Hb, Mb, and Ngb of vertebrates are proteins located in the cytoplasm. Cygb is a cytoplasmic protein in fibroblasts and related cells, but partly resides in the nucleus of some neurons [11]. Membrane-bound globins had been unknown in vertebrates, but have previously been reported in bacteria [19], [34], [35] and such a protein has also been identified in the gills of the green shore crab, Carcinus maenas [20]. Although the crab globin harbors an N-terminal N-myristoylation site (but no palmitoylation site), it is evolutionary not related to GbX, suggesting convergent evolution of membrane attachment in eukaryotes. To the best of our knowledge, GbX is therefore the first example in vertebrates where a globin is attached to the membrane. Nevertheless, membrane association of globins may be more widespread in animals than currently acknowledged and hint to a common but still poorly defined function of globins.

Functional implications

Hb and Mb are respiratory proteins involved in transport or storage of O₂. Although the O₂-affinity values of recombinant GbX are within the range observed in typical tissue globins, the membrane-association of GbX renders a true respiratory function highly unlikely. Bacterial membrane-hemoglobins are either associated with the cell membrane or are located in the periplasmic space. It has been suggested that these globins may enhance the flux of O₂ to a terminal oxidase of the respiratory chain, especially under hypoxic conditions, or that they may protect the terminal oxidase from reactive oxygen or nitrogen species (ROS/RNS) [19], [34], [35]. Because there is no respiratory chain in the cell membrane of eukaryotes, any such role of GbX can be excluded. In addition, it has been proposed that some bacterial membrane-globins may preserve the integrity of membrane lipids by reducing peroxides that had been formed in response to ROS stress [34]. Such a function is in fact conceivable for GbX. This may further explain the association of GbX with the sensory nerve system, which is known to have high metabolic rates and thus high ROS production. As Cys residues are a target for in vivo H₂O₂, this feature may link Cys redox state of GbX with yet unidentified heme reactivity in vivo.

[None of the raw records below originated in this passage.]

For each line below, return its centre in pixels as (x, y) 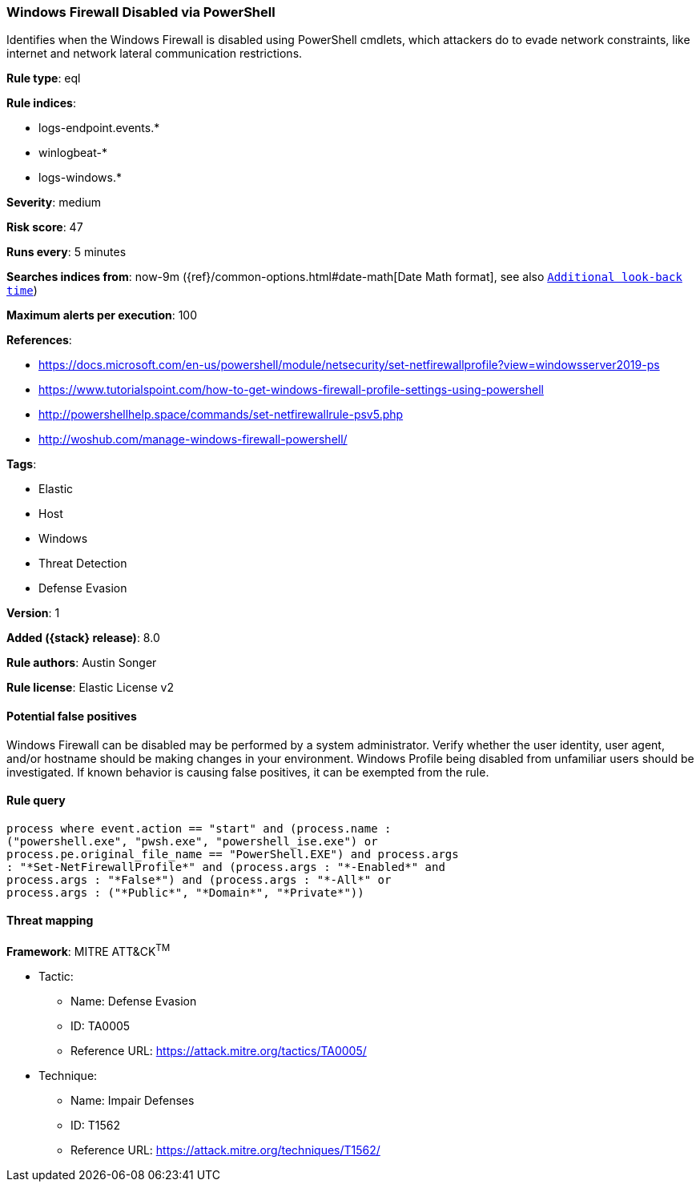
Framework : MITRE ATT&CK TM (89, 950)
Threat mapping (50, 921)
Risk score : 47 (45, 227)
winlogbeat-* (73, 153)
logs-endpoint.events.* (99, 128)
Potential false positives (72, 716)
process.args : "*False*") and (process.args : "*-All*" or (199, 879)
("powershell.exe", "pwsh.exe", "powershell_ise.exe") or (192, 841)
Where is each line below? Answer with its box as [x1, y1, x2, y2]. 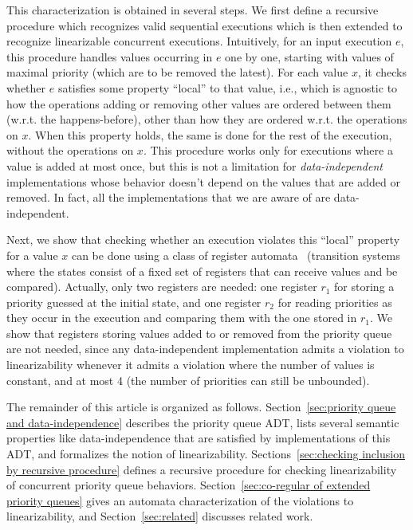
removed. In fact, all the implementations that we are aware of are [6, 189, 331, 206]
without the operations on [6, 142, 134, 159]
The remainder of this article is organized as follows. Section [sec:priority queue [6, 398, 396, 415]
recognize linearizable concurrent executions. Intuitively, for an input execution [6, 33, 392, 49]
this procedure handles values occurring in [6, 48, 213, 65]
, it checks [357, 64, 407, 80]
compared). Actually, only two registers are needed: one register [6, 278, 317, 295]
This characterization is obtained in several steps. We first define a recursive [6, 2, 379, 18]
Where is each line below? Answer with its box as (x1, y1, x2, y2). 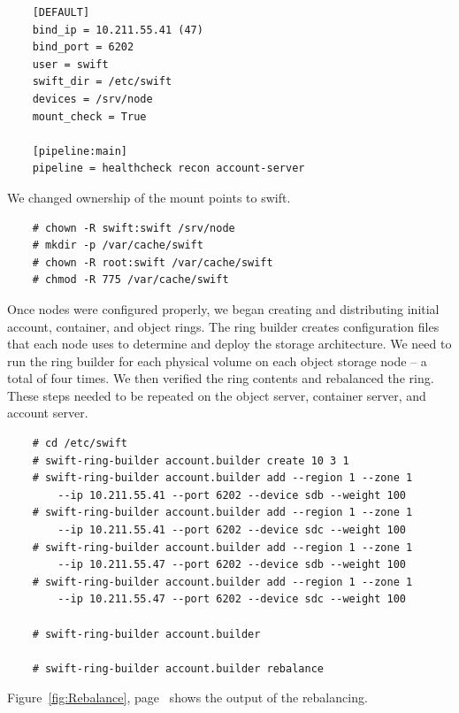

Alternatively, GbX may be involved in some type of signal transduction process, either directly as an O₂ sensor or as a binding partner in signal cascades. This hypothesis is in line with the acylation and membrane-association of GbX. Several proteins involved in signal transduction are dually acylated [36], such as non-receptor tyrosine kinases [37], the Gαi family [38] and Ca²⁺-dependent protein kinases [39]. GbX may act as O₂-sensing protein, provided that a reducing system exists to maintain the protein in the ferrous form. Although several heme-containing proteins either of mitochondrial (e.g. cytochrome oxidase) or non-mitochondrial origin have been described as putative O₂ sensors (e.g. nitric oxide synthase, NADPH oxidase, oxygen sensitive K⁺ channels), in most cases the signal transduction mechanism is unknown [40], [41]. In some prokaryotes, O₂ is detected by globin-coupled sensors which consist of a regulatory globin-like heme-binding domain and a linked transducer domain [42], [43]. Recently, is has been proposed that vertebrate Cygb oxidizes lipids, thereby generating signaling lipids under oxidative conditions [44]. In analogy, a signaling function is also conceivable for GbX.

Although additional studies clearly are required to elucidate the true physiological role of GbX, the identification of this acylated, membrane-bound globin adds a new and unexpected complexity to the family of vertebrate globins. The fact that GbX has been lost in “higher vertebrates” (i.e. Amniota) must be taken into account when explaining its function.